#### WORK INSTRUCTION:
Give the line containing "first rough implementation" again, exactly, along with all later lines of the entries, through the last one.

#### RECORDS FOR PROCESSING:

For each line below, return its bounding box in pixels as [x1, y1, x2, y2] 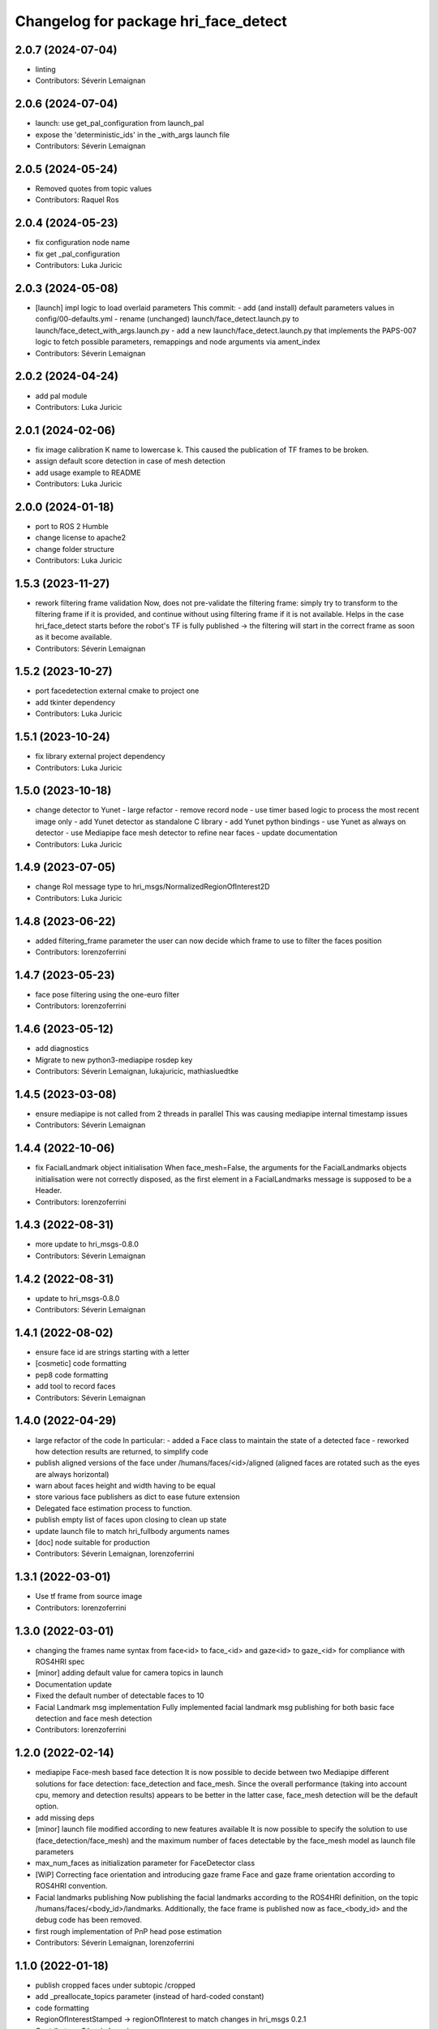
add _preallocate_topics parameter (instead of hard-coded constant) [35, 1992, 264, 2001]
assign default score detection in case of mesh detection [35, 456, 226, 466]
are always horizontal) [35, 1469, 109, 1479]
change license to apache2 [35, 532, 126, 543]
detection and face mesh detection [35, 1713, 152, 1723]
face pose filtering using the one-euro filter [35, 990, 180, 1000]
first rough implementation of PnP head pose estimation [35, 1926, 222, 1936]
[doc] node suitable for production [35, 1538, 150, 1548]

#### ANSWER TO THE EXERCISE:
first rough implementation of PnP head pose estimation [35, 1926, 222, 1936]
[doc] node suitable for production [35, 1538, 150, 1548]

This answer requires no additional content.